The constituents of a superrun are called subruns which we call runs.

[2]:

from strax.testutils import Records, Peaks, PeakClassification

superrun_name = "_superrun_test"
st = strax.Context(
    storage=[
        strax.DataDirectory(
            "./strax_data", provide_run_metadata=True, readonly=False, deep_scan=True
        )
    ],
    register=[Records, Peaks, PeakClassification],
    config={"bonus_area": 42},
)
st.set_context_config({"use_per_run_defaults": False})

[3]:

import datetime
import pytz

import numpy as np

import json
from bson import json_util


def _write_run_doc(context, run_id, time, endtime):
    """Function which writes a dummy run document."""
    run_doc = {"name": run_id, "start": time, "end": endtime}
    with open(context.storage[0]._run_meta_path(str(run_id)), "w") as fp:
        json.dump(run_doc, fp, sort_keys=True, indent=4, default=json_util.default)


offset_between_subruns = 10

now = datetime.datetime.now()
now.replace(tzinfo=pytz.utc)
subrun_ids = [str(r) for r in range(3)]

for run_id in subrun_ids:
    rr = st.get_array(run_id, "peaks")
    time = np.min(rr["time"])
    endtime = np.max(strax.endtime(rr))

    _write_run_doc(
        st,
        run_id,
        now + datetime.timedelta(0, int(time)),
        now + datetime.timedelta(0, int(endtime)),
    )

    st.set_config({"secret_time_offset": endtime + offset_between_subruns})  # untracked option
    assert st.is_stored(run_id, "peaks")

If we print now the lineage and hash for the three runs you will see it is equivalent to our regular data.

[4]:

print(st.key_for("2", "peaks"))
st.key_for("2", "peaks").lineage

2-peaks-xia2iit6vb

[4]:

{'peaks': ('Peaks',
  '0.0.0',
  {'bonus_area': 42, 'base_area': 0, 'give_wrong_dtype': False}),
 'records': ('Records', '0.0.0', {'crash': False, 'dummy_tracked_option': 42})}

Metadata of our subruns:

To understand a bit better how our dummy data looks like we can have a look into the metadata for a single run.
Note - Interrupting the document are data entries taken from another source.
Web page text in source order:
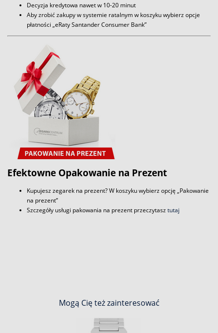
Decyzja kredytowa nawet w 10-20 minut
Aby zrobić zakupy w systemie ratalnym w koszyku wybierz opcje
płatności „eRaty Santander Consumer Bank”
Efektowne Opakowanie na Prezent
Kupujesz zegarek na prezent? W koszyku wybierz opcję „Pakowanie
na prezent”
Szczegóły usługi pakowania na prezent przeczytasztutaj
Mogą Cię też zainteresować
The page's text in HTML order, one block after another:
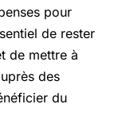
pour
de rester
de mettre à
des
du
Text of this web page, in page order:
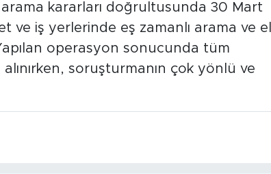
arama kararları doğrultusunda 30 Mart
ve iş yerlerinde eş zamanlı arama ve el
operasyon sonucunda tüm
soruşturmanın çok yönlü ve

Each subrun is made of 10 chunks each containing 10 waveforms in 10 different channels.

[5]:

st.get_metadata("2", "peaks")

[5]:

{'chunk_target_size_mb': 200,
 'chunks': [{'chunk_i': 0,
   'end': 50,
   'filename': 'peaks-xia2iit6vb-000000',
   'filesize': 1323,
   'first_endtime': 41,
   'first_time': 40,
   'last_endtime': 50,
   'last_time': 49,
   'n': 100,
   'nbytes': 223500,
   'run_id': '2',
   'start': 40,
   'subruns': None}],
 'compressor': 'blosc',
 'data_kind': 'peaks',
 'data_type': 'peaks',
 'dtype': "[(('Start time since unix epoch [ns]', 'time'), '<i8'), (('Length of the interval in samples', 'length'), '<i4'), (('Width of one sample [ns]', 'dt'), '<i4'), (('Channel/PMT number', 'channel'), '<i2'), (('Classification of the peak(let)', 'type'), '|i1'), (('Integral across channels [PE]', 'area'), '<f4'), (('Integral per channel [PE]', 'area_per_channel'), '<f4', (100,)), (('Number of hits contributing at least one sample to the peak ', 'n_hits'), '<i4'), (('Waveform data in PE/sample (not PE/ns!)', 'data'), '<f4', (200,)), (('Waveform data in PE/sample (not PE/ns!), top array', 'data_top'), '<f4', (200,)), (('Peak widths in range of central area fraction [ns]', 'width'), '<f4', (11,)), (('Peak widths: time between nth and 5th area decile [ns]', 'area_decile_from_midpoint'), '<f4', (11,)), (('Does the channel reach ADC saturation?', 'saturated_channel'), '|i1', (100,)), (('Total number of saturated channels', 'n_saturated_channels'), '<i2'), (('Channel within tight range of mean', 'tight_coincidence'), '<i2'), (('Largest gap between hits inside peak [ns]', 'max_gap'), '<i4'), (('Maximum interior goodness of split', 'max_goodness_of_split'), '<f4'), (('Largest time difference between apexes of hits inside peak [ns]', 'max_diff'), '<i4'), (('Smallest time difference between apexes of hits inside peak [ns]', 'min_diff'), '<i4')]",
 'end': 50,
 'lineage': {'peaks': ['Peaks',
   '0.0.0',
   {'base_area': 0, 'bonus_area': 42, 'give_wrong_dtype': False}],
  'records': ['Records',
   '0.0.0',
   {'crash': False, 'dummy_tracked_option': 42}]},
 'lineage_hash': 'xia2iit6vb',
 'run_id': '2',
 'start': 40,
 'strax_version': '1.6.5',
 'writing_ended': 1724569392.7568176,
 'writing_started': 1724569392.7369668}

Define a superrun:

Defining a superrun is quite simple one has to call:

[6]:

st.define_run(superrun_name, subrun_ids)
print("superrun_name: ", superrun_name, "\nsubrun_ids: ", subrun_ids)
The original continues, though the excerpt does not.